Below are records to repeat exactly; do not include any pictures.

**Records provided**
● ● ● ● ●

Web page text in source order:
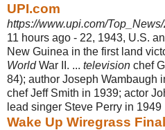
UPI.com
https://www.upi.com/
11 hours ago - 22, 1943, U.S.
New Guinea in the first land
WorldWar II. ... television chef
84); author Joseph Wambaugh
chef Jeff Smith in 1939; actor
lead singer Steve Perry in 1949
Wake Up Wiregrass
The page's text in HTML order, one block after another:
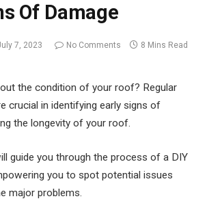
Of Damage
7, 2023 No Comments 8 Mins Read
the condition of your roof? Regular
crucial in identifying early signs of
the longevity of your roof.
guide you through the process of a DIY
you to spot potential issues
major problems.
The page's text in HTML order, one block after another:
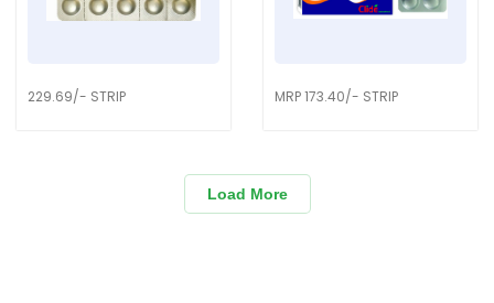
229.69/- STRIP MRP 173.40/- STRIP
Load More
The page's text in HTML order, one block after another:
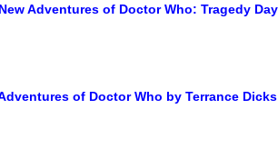
Adventures of Doctor Who: Tragedy
of Doctor Who by Terrance
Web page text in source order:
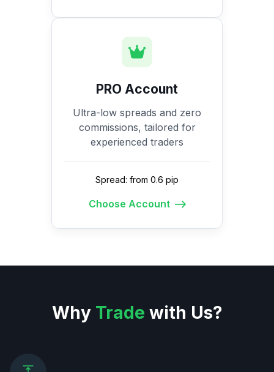
PRO Account
Ultra-low spreads and zero
commissions, tailored for
experienced traders
Spread: from 0.6 pip
Choose Account
Why Trade with Us?
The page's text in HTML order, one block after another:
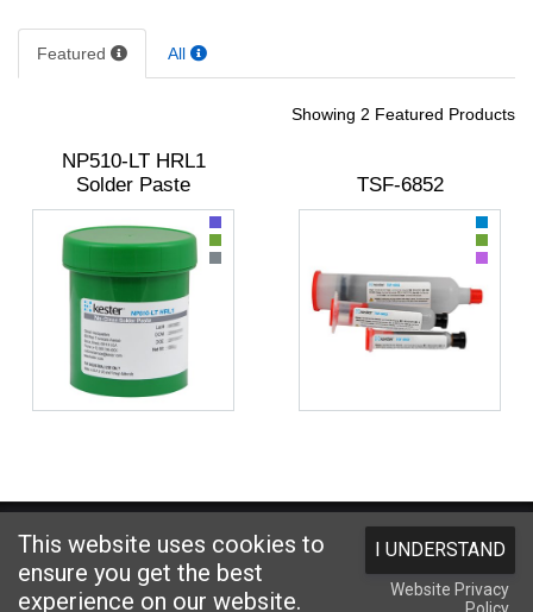
Featured All
Showing 2 Featured Products
NP510-LT HRL1
Solder Paste
TSF-6852
Website designed and hosted by
Copyright © 2026 Kester . All Rights Reserved. Terms and Conditions|
Privacy Statement
This website uses cookies to
ensure you get the best
experience on our website.
I UNDERSTAND
Website Privacy
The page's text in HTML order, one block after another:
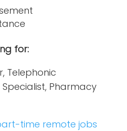
for:
Telephonic
Pharmacy
time remote jobs
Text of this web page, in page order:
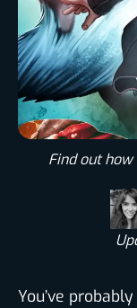
Find out
You’ve
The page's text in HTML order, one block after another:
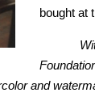
bought at
and
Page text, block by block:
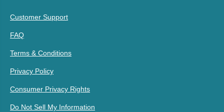
Customer Support
FAQ
Terms & Conditions
Privacy Policy
Consumer Privacy Rights
Do Not Sell My Information
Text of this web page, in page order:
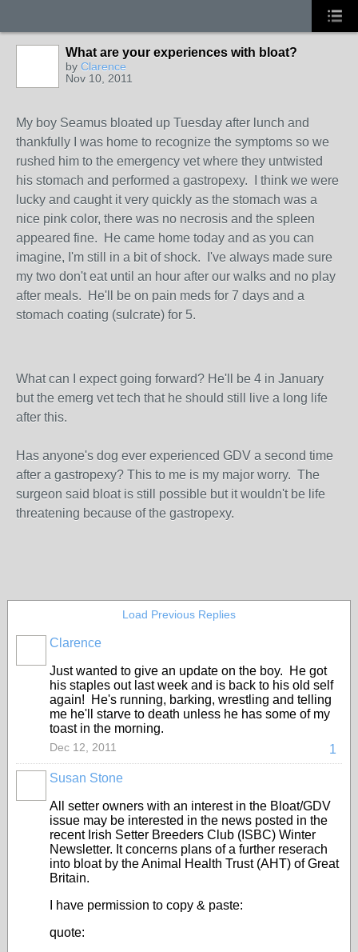
What are your experiences with bloat?
by Clarence
Nov 10, 2011
My boy Seamus bloated up Tuesday after lunch and
thankfully I was home to recognize the symptoms so we
rushed him to the emergency vet where they untwisted
his stomach and performed a gastropexy. I think we were
lucky and caught it very quickly as the stomach was a
nice pink color, there was no necrosis and the spleen
appeared fine. He came home today and as you can
imagine, I'm still in a bit of shock. I've always made sure
my two don't eat until an hour after our walks and no play
after meals. He'll be on pain meds for 7 days and a
stomach coating (sulcrate) for 5.
What can I expect going forward? He'll be 4 in January
but the emerg vet tech that he should still live a long life
after this.
Has anyone's dog ever experienced GDV a second time
after a gastropexy? This to me is my major worry. The
surgeon said bloat is still possible but it wouldn't be life
threatening because of the gastropexy.
Load Previous Replies
Clarence
Just wanted to give an update on the boy. He got
his staples out last week and is back to his old self
again! He's running, barking, wrestling and telling
me he'll starve to death unless he has some of my
toast in the morning.
1
Dec 12, 2011
Susan Stone
All setter owners with an interest in the Bloat/GDV
issue may be interested in the news posted in the
recent Irish Setter Breeders Club (ISBC) Winter
Newsletter. It concerns plans of a further reserach
into bloat by the Animal Health Trust (AHT) of Great
Britain.
I have permission to copy & paste:
quote:
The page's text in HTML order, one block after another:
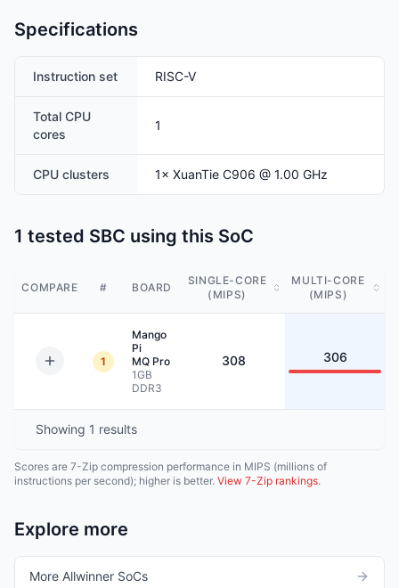
Specifications
Instruction set RISC-V
Total CPU
cores
1
CPU clusters 1× XuanTie C906 @ 1.00 GHz
1 tested SBC using this SoC
COMPARE # BOARD
SINGLE-CORE
(MIPS)
MULTI-CORE
(MIPS)
1
Mango
Pi
MQ Pro
1GB
DDR3
308 306
Showing 1 results
Scores are 7-Zip compression performance in MIPS (millions of
instructions per second); higher is better. View 7-Zip rankings.
Explore more
More Allwinner SoCs
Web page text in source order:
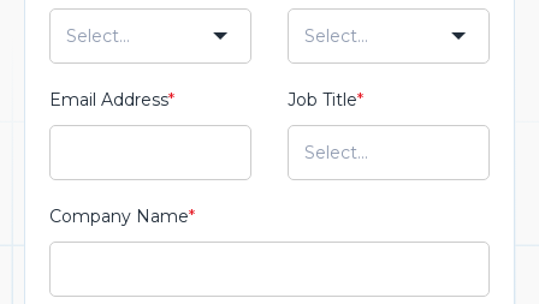
Email Address* Job Title*
Company Name*
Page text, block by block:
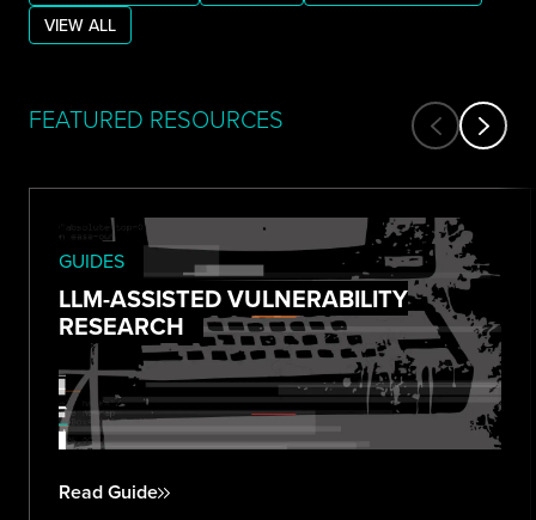
VIEW ALL
FEATURED RESOURCES
GUIDES
LLM-ASSISTED VULNERABILITY
RESEARCH
Read Guide
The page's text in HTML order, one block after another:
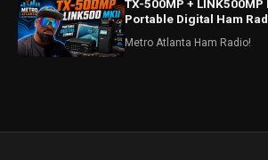
TX-500MP +
Portable Digital Ham
Metro Atlanta Ham Radio!
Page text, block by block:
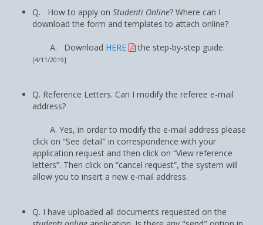
Q. How to apply on Studenti Online? Where can I
download the form and templates to attach online?
A. Download HERE the step-by-step guide.
[4/11/2019]
Q. Reference Letters. Can I modify the referee e-mail
address?
A. Yes, in order to modify the e-mail address please
click on “See detail” in correspondence with your
application request and then click on “View reference
letters”. Then click on “cancel request”, the system will
allow you to insert a new e-mail address.
Q. I have uploaded all documents requested on the
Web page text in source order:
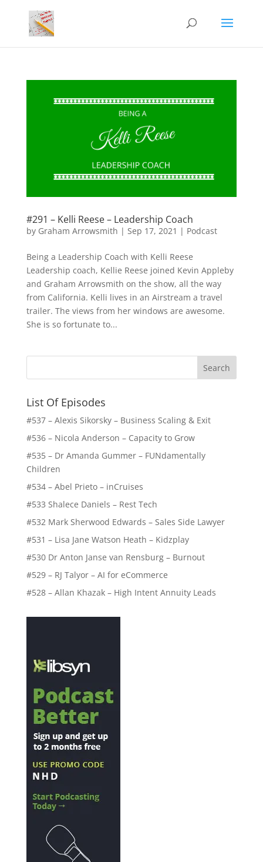
#291 – Kelli Reese – Leadership Coach
by Graham Arrowsmith | Sep 17, 2021 | Podcast
Being a Leadership Coach with Kelli Reese
Leadership coach, Kellie Reese joined Kevin Appleby
and Graham Arrowsmith on the show, all the way
from California. Kelli lives in an Airstream a travel
trailer. The views from her windows are awesome.
She is so fortunate to...
List Of Episodes
#537 – Alexis Sikorsky – Business Scaling & Exit
#536 – Nicola Anderson – Capacity to Grow
#535 – Dr Amanda Gummer – FUNdamentally
Children
#534 – Abel Prieto – inCruises
#533 Shalece Daniels – Rest Tech
#532 Mark Sherwood Edwards – Sales Side Lawyer
#531 – Lisa Jane Watson Heath – Kidzplay
#530 Dr Anton Janse van Rensburg – Burnout
#529 – RJ Talyor – AI for eCommerce
#528 – Allan Khazak – High Intent Annuity Leads
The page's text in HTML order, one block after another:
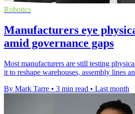
Robotics
Manufacturers eye
amid governance gaps
Most manufacturers are still testing
it to reshape warehouses, assembly lines
By Mark Tarre • 3 min read • Last month
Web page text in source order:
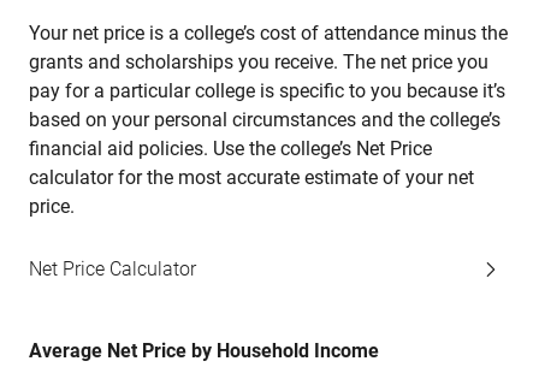
Your net price is a college’s cost of attendance minus the
grants and scholarships you receive. The net price you
pay for a particular college is specific to you because it’s
based on your personal circumstances and the college’s
financial aid policies. Use the college’s Net Price
calculator for the most accurate estimate of your net
price.
Net Price Calculator
Average Net Price by Household Income
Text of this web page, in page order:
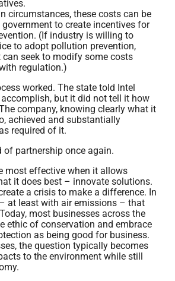
circumstances, these costs can be
to create incentives for
(If industry is willing to
to adopt pollution prevention,
can seek to modify some costs
regulation.)
worked. The state told Intel
but it did not tell it how
company, knowing clearly what it
achieved and substantially
required of it.
of partnership once again.
most effective when it allows
it does best – innovate solutions.
a crisis to make a difference. In
at least with air emissions – that
most businesses across the
ethic of conservation and embrace
as being good for business.
the question typically becomes
to the environment while still
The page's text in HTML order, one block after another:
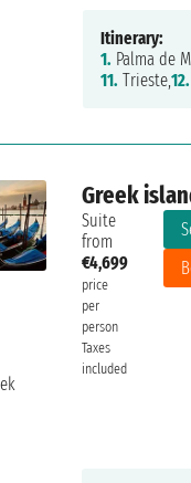
Itinerary:
1. Palma de
11. Trieste,12.
Greek
Suite
from
€4,699
price
per
person
Taxes
included
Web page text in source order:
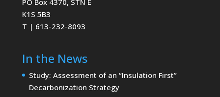
K1S 5B3
T | 613-232-8093
In the News
Study: Assessment of an “Insulation First”
Decarbonization Strategy
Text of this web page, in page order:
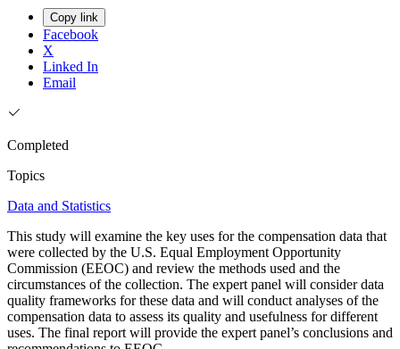
Copy link
Facebook
X
Linked In
Email
Completed
Topics
Data and Statistics
This study will examine the key uses for the compensation data that
were collected by the U.S. Equal Employment Opportunity
Commission (EEOC) and review the methods used and the
circumstances of the collection. The expert panel will consider data
quality frameworks for these data and will conduct analyses of the
compensation data to assess its quality and usefulness for different
uses. The final report will provide the expert panel’s conclusions and

● ● ● ● ●

**Response to this exercise**
Web page text in source order:
UPI.com
https://www.upi.com/
11 hours ago - 22, 1943, U.S.
New Guinea in the first land
WorldWar II. ... television chef
84); author Joseph Wambaugh
chef Jeff Smith in 1939; actor
lead singer Steve Perry in 1949
Wake Up Wiregrass
The page's text in HTML order, one block after another:
Of Damage
7, 2023 No Comments 8 Mins Read
the condition of your roof? Regular
crucial in identifying early signs of
the longevity of your roof.
guide you through the process of a DIY
you to spot potential issues
major problems.
The page's text in HTML order, one block after another:
229.69/- STRIP MRP 173.40/- STRIP
Load More
The page's text in HTML order, one block after another:
Adventures of Doctor Who: Tragedy
of Doctor Who by Terrance
Web page text in source order:
PRO Account
Ultra-low spreads and zero
commissions, tailored for
experienced traders
Spread: from 0.6 pip
Choose Account
Why Trade with Us?
The page's text in HTML order, one block after another:
Featured All
Showing 2 Featured Products
NP510-LT HRL1
Solder Paste
TSF-6852
Website designed and hosted by
Copyright © 2026 Kester . All Rights Reserved. Terms and Conditions|
Privacy Statement
This website uses cookies to
ensure you get the best
experience on our website.
I UNDERSTAND
Website Privacy
The page's text in HTML order, one block after another:
for:
Telephonic
Pharmacy
time remote jobs
Text of this web page, in page order:
Find out
You’ve
The page's text in HTML order, one block after another:
bought at
and
Page text, block by block:
Customer Support
FAQ
Terms & Conditions
Privacy Policy
Consumer Privacy Rights
Do Not Sell My Information
Text of this web page, in page order:
What are your experiences with bloat?
by Clarence
Nov 10, 2011
My boy Seamus bloated up Tuesday after lunch and
thankfully I was home to recognize the symptoms so we
rushed him to the emergency vet where they untwisted
his stomach and performed a gastropexy. I think we were
lucky and caught it very quickly as the stomach was a
nice pink color, there was no necrosis and the spleen
appeared fine. He came home today and as you can
imagine, I'm still in a bit of shock. I've always made sure
my two don't eat until an hour after our walks and no play
after meals. He'll be on pain meds for 7 days and a
stomach coating (sulcrate) for 5.
What can I expect going forward? He'll be 4 in January
but the emerg vet tech that he should still live a long life
after this.
Has anyone's dog ever experienced GDV a second time
after a gastropexy? This to me is my major worry. The
surgeon said bloat is still possible but it wouldn't be life
threatening because of the gastropexy.
Load Previous Replies
Clarence
Just wanted to give an update on the boy. He got
his staples out last week and is back to his old self
again! He's running, barking, wrestling and telling
me he'll starve to death unless he has some of my
toast in the morning.
1
Dec 12, 2011
Susan Stone
All setter owners with an interest in the Bloat/GDV
issue may be interested in the news posted in the
recent Irish Setter Breeders Club (ISBC) Winter
Newsletter. It concerns plans of a further reserach
into bloat by the Animal Health Trust (AHT) of Great
Britain.
I have permission to copy & paste:
quote:
The page's text in HTML order, one block after another:
Specifications
Instruction set RISC-V
Total CPU
cores
1
CPU clusters 1× XuanTie C906 @ 1.00 GHz
1 tested SBC using this SoC
COMPARE # BOARD
SINGLE-CORE
(MIPS)
MULTI-CORE
(MIPS)
1
Mango
Pi
MQ Pro
1GB
DDR3
308 306
Showing 1 results
Scores are 7-Zip compression performance in MIPS (millions of
instructions per second); higher is better. View 7-Zip rankings.
Explore more
More Allwinner SoCs
Web page text in source order:
Email Address* Job Title*
Company Name*
Page text, block by block:
VIEW ALL
FEATURED RESOURCES
GUIDES
LLM-ASSISTED VULNERABILITY
RESEARCH
Read Guide
The page's text in HTML order, one block after another:
TX-500MP +
Portable Digital Ham
Metro Atlanta Ham Radio!
Page text, block by block:
Q. How to apply on Studenti Online? Where can I
download the form and templates to attach online?
A. Download HERE the step-by-step guide.
[4/11/2019]
Q. Reference Letters. Can I modify the referee e-mail
address?
A. Yes, in order to modify the e-mail address please
click on “See detail” in correspondence with your
application request and then click on “View reference
letters”. Then click on “cancel request”, the system will
allow you to insert a new e-mail address.
Q. I have uploaded all documents requested on the
Web page text in source order:
#291 – Kelli Reese – Leadership Coach
by Graham Arrowsmith | Sep 17, 2021 | Podcast
Being a Leadership Coach with Kelli Reese
Leadership coach, Kellie Reese joined Kevin Appleby
and Graham Arrowsmith on the show, all the way
from California. Kelli lives in an Airstream a travel
trailer. The views from her windows are awesome.
She is so fortunate to...
List Of Episodes
#537 – Alexis Sikorsky – Business Scaling & Exit
#536 – Nicola Anderson – Capacity to Grow
#535 – Dr Amanda Gummer – FUNdamentally
Children
#534 – Abel Prieto – inCruises
#533 Shalece Daniels – Rest Tech
#532 Mark Sherwood Edwards – Sales Side Lawyer
#531 – Lisa Jane Watson Heath – Kidzplay
#530 Dr Anton Janse van Rensburg – Burnout
#529 – RJ Talyor – AI for eCommerce
#528 – Allan Khazak – High Intent Annuity Leads
The page's text in HTML order, one block after another:
Robotics
Manufacturers eye
amid governance gaps
Most manufacturers are still testing
it to reshape warehouses, assembly lines
By Mark Tarre • 3 min read • Last month
Web page text in source order:
Your net price is a college’s cost of attendance minus the
grants and scholarships you receive. The net price you
pay for a particular college is specific to you because it’s
based on your personal circumstances and the college’s
financial aid policies. Use the college’s Net Price
calculator for the most accurate estimate of your net
price.
Net Price Calculator
Average Net Price by Household Income
Text of this web page, in page order:
circumstances, these costs can be
to create incentives for
(If industry is willing to
to adopt pollution prevention,
can seek to modify some costs
regulation.)
worked. The state told Intel
but it did not tell it how
company, knowing clearly what it
achieved and substantially
required of it.
of partnership once again.
most effective when it allows
it does best – innovate solutions.
a crisis to make a difference. In
at least with air emissions – that
most businesses across the
ethic of conservation and embrace
as being good for business.
the question typically becomes
to the environment while still
The page's text in HTML order, one block after another:
Itinerary:
1. Palma de
11. Trieste,12.
Greek
Suite
from
€4,699
price
per
person
Taxes
included
Web page text in source order:
K1S 5B3
T | 613-232-8093
In the News
Study: Assessment of an “Insulation First”
Decarbonization Strategy
Text of this web page, in page order:
Copy link
Facebook
X
Linked In
Email
Completed
Topics
Data and Statistics
This study will examine the key uses for the compensation data that
were collected by the U.S. Equal Employment Opportunity
Commission (EEOC) and review the methods used and the
circumstances of the collection. The expert panel will consider data
quality frameworks for these data and will conduct analyses of the
compensation data to assess its quality and usefulness for different
uses. The final report will provide the expert panel’s conclusions and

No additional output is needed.